According to Wellmark, the patient in Iowa has hemophilia, a severe genetic disorder that affects blood clotting. Last year, Wellmark said, the individual accounted for 10 percentage points of the insurer's rate hike for beneficiaries participating in Iowa's individual market—and this year, the insurer said it is withdrawing from the state's individual market entirely, citing the individual as an "extreme example" of rising health care costs.

Now the other main insurers selling individual plans—Aetna and Medica—have indicated they will likely withdraw from Iowa's individual market as well, and health insurance experts have speculated that they may be avoiding the market for fear of winding up with the ultra-expensive patient in their risk pool.

As David Anderson, a research associate at Duke University, put it, whoever ends up covering the patient "basically can't make money."

In explaining its decision to withdraw, Wellmark leaders said the individual market's risk pool in Iowa  simply is not large enough to adequately spread the costs of the patient's care. According to the Des Moines Register, the Iowa patient is currently in a pool of about 30,000 individuals.
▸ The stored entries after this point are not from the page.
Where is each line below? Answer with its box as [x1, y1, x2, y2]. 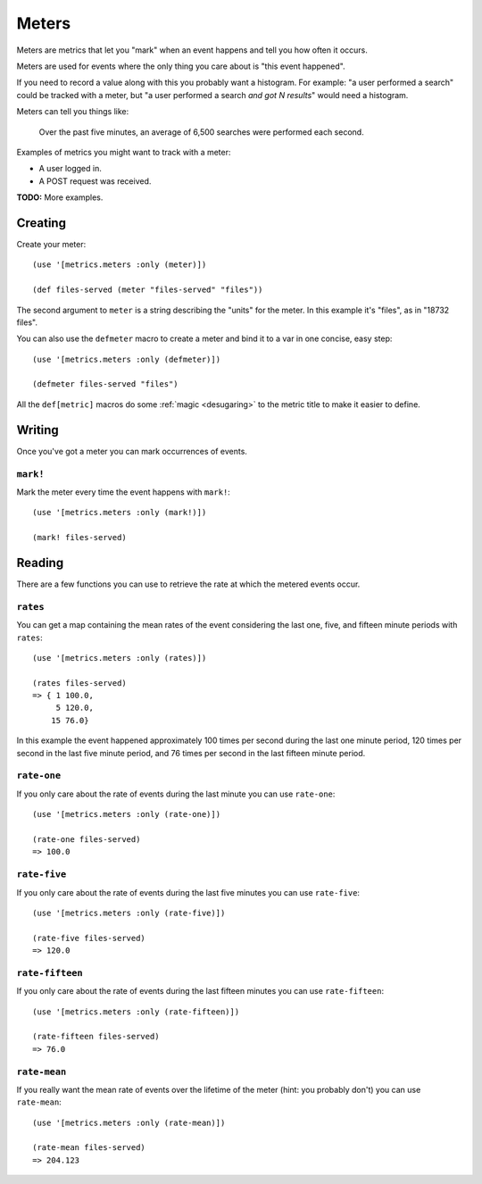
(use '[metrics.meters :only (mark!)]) [32, 507, 207, 518]
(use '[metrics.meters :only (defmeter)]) [32, 354, 221, 364]
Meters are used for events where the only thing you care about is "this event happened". [16, 61, 345, 71]
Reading [16, 554, 64, 571]
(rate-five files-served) [32, 933, 146, 943]
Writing [16, 422, 60, 438]
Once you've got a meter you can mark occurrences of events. [16, 446, 247, 456]
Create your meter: [16, 238, 87, 249]
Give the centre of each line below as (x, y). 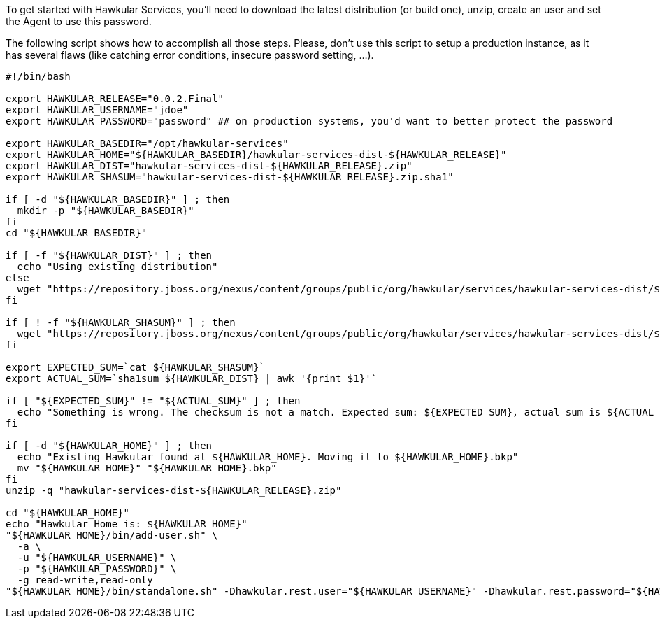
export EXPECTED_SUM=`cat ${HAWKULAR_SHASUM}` (135, 367)
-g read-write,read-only (85, 580)
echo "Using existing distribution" (117, 267)
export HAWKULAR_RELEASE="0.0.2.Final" (115, 99)
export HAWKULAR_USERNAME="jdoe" (97, 110)
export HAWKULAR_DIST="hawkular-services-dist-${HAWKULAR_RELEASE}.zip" (209, 166)
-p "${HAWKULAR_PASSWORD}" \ (97, 569)
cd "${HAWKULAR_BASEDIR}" (77, 233)
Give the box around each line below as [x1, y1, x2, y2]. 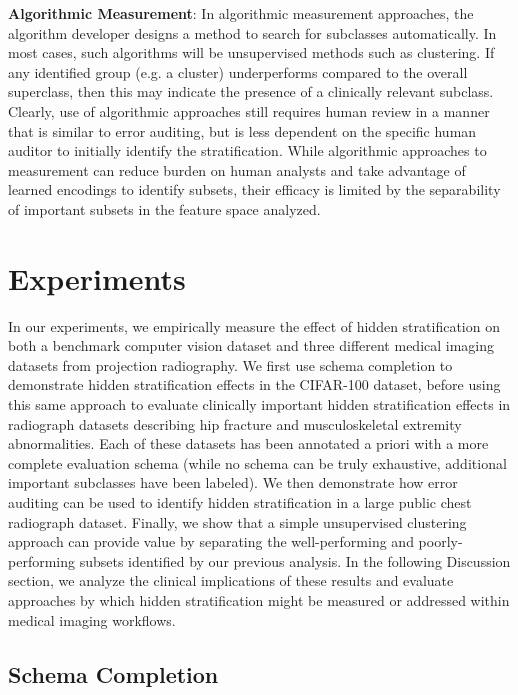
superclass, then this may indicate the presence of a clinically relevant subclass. [8, 81, 494, 102]
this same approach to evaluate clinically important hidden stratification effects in [8, 394, 511, 415]
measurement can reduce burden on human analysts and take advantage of [8, 159, 466, 180]
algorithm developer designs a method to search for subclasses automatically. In [8, 22, 497, 43]
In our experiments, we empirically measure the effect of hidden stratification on [8, 315, 500, 336]
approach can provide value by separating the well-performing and [8, 531, 414, 552]
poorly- [418, 531, 463, 552]
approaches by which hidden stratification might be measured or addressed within [8, 589, 510, 610]
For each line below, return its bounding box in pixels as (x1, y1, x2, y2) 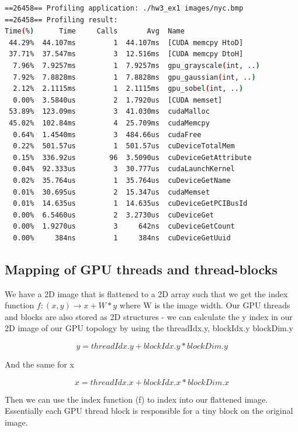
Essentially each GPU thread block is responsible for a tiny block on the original (5, 404, 293, 417)
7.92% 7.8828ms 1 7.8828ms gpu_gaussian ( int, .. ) (13, 73, 256, 81)
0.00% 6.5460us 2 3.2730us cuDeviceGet (13, 210, 214, 219)
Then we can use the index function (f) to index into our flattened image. (5, 393, 268, 405)
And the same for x (5, 358, 74, 370)
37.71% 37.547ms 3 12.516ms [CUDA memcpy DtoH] (9, 50, 244, 59)
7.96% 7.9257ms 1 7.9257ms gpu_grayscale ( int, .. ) (13, 61, 260, 70)
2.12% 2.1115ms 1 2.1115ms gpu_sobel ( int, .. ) (13, 84, 244, 93)
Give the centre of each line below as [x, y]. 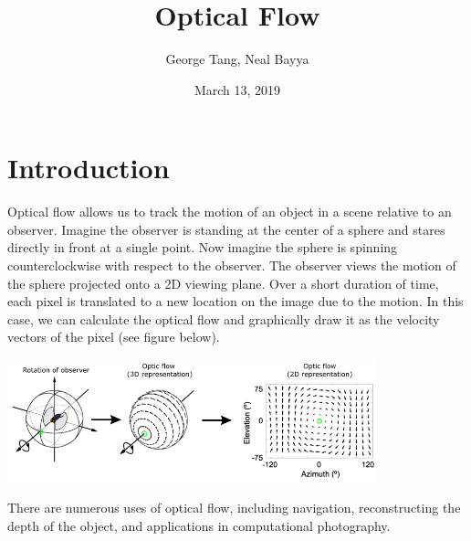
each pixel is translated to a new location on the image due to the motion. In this [235, 301]
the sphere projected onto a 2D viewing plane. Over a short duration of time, [223, 283]
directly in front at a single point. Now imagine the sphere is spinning [203, 247]
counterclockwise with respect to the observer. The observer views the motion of [232, 265]
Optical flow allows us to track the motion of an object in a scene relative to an [230, 212]
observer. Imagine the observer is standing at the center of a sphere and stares [226, 229]
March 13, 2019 [237, 89]
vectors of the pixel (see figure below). [114, 337]
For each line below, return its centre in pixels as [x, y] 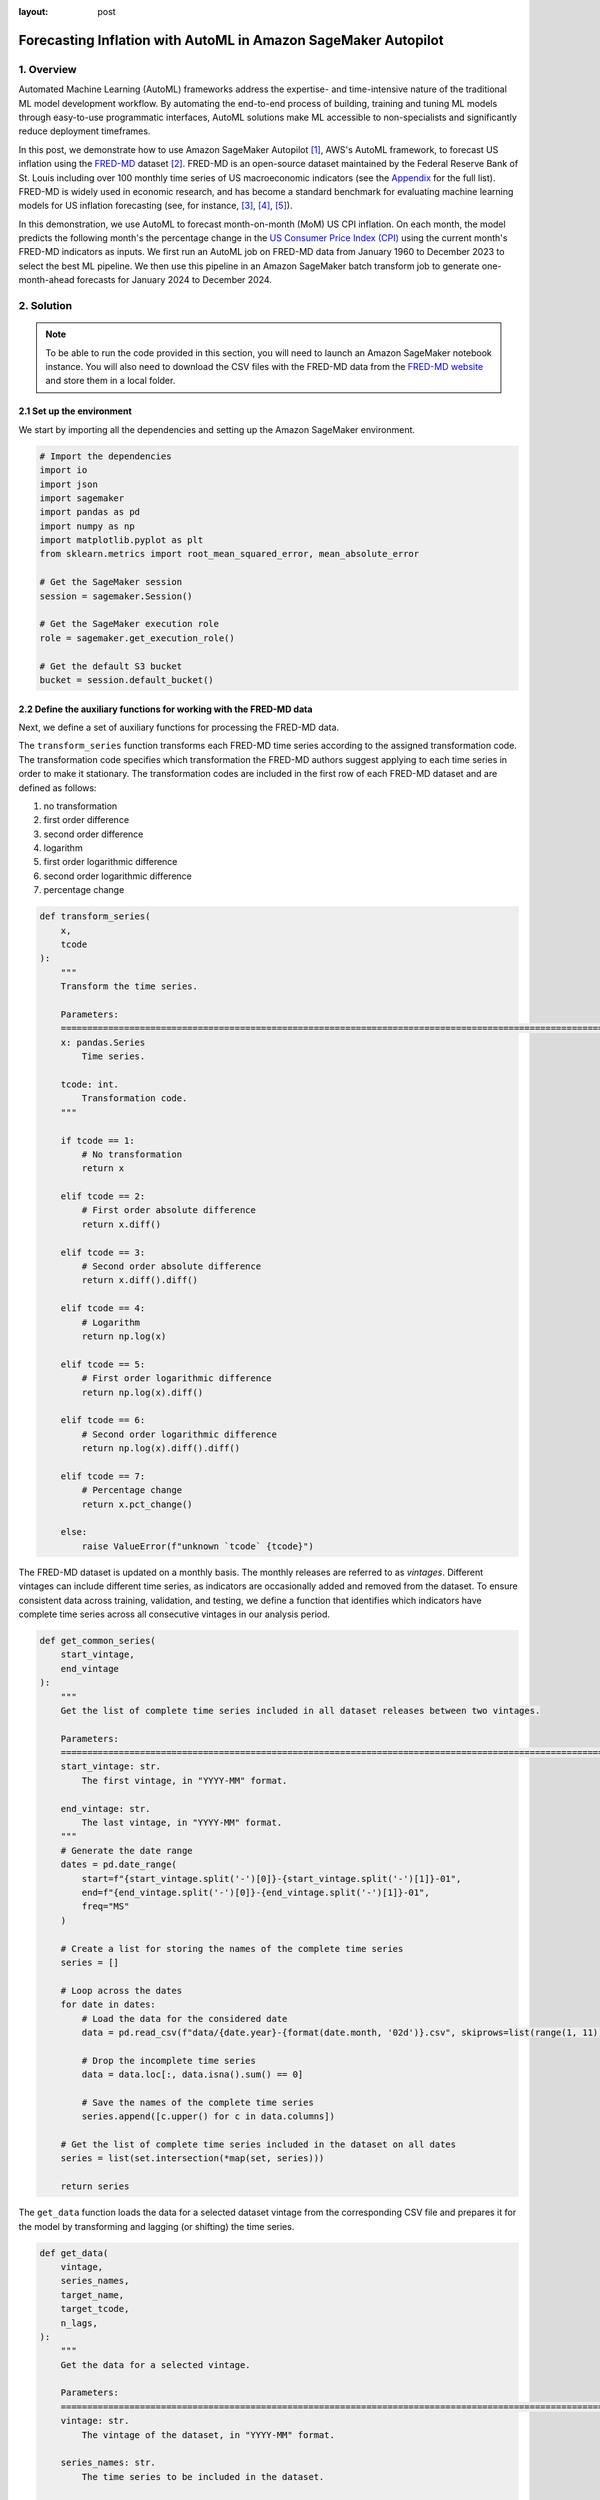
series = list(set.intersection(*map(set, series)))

But the challenge may be larger than this one patient, according to Iowa Insurance Commissioner Doug Ommen. He argued that too few young, healthy consumers are participating in the individual market, even as many patients with chronic conditions are signing up for insurance. "We have a concentration of people with persistent health conditions," he said. "It's not just one person."

Spreading the cost

According to Axios' "Vitals," the patient's plight draws attention to an ongoing challenge in the debate over health care reform: how best to cover patients who require high-cost treatment—without driving insurance premiums to unaffordable levels.

The Affordable Care Act aimed to address that concern with a two-pronged approach: first, by requiring insurers to cover people regardless of pre-existing conditions to ensure that everyone has access to coverage; and second, by requiring all individuals to purchase insurance so as to create a broad-based risk pool that can split the costs of expensive patients.

But the Iowa patient tests the limits of the ACA's design because in any given exchange market, the risk pool may not be large enough to adequately spread an ultra-expensive patient's cost. If insurers fear getting stuck with the bill for such a patient, they can pull out of a particular market altogether—and "without insurance options, [the ACA's] protections don't mean much," Vox's "VoxCare" notes.

However, "VoxCare" reports that a "last-minute change" the Obama administration made to the ACA before leaving office could help insurers cover high-cost patients. Under the change, slated to take effect in 2018, costs for patients whose bills exceed $1 million would be spread across all insurers participating in the ACA exchanges nationwide.

Larry Levitt, senior vice president at the Kaiser Family Foundation, said, "This would help insurers in Iowa, if there are any, since the cost of this patient would be spread across all individual market insurers nationally."

However, the ACA's future is uncertain amid ongoing efforts to repeal and replace the law.

Ommen is calling on Congress to establish regulations designed to encourage insurers to remain in markets such as Iowa's, including policies such as reinsurance programs or a "reinvigorated high-risk pool" (Leys, Des Moines Register, 5/31; Nather/Baker, "Vitals," Axios, 6/2; Scott, "VoxCare," Vox, 6/1).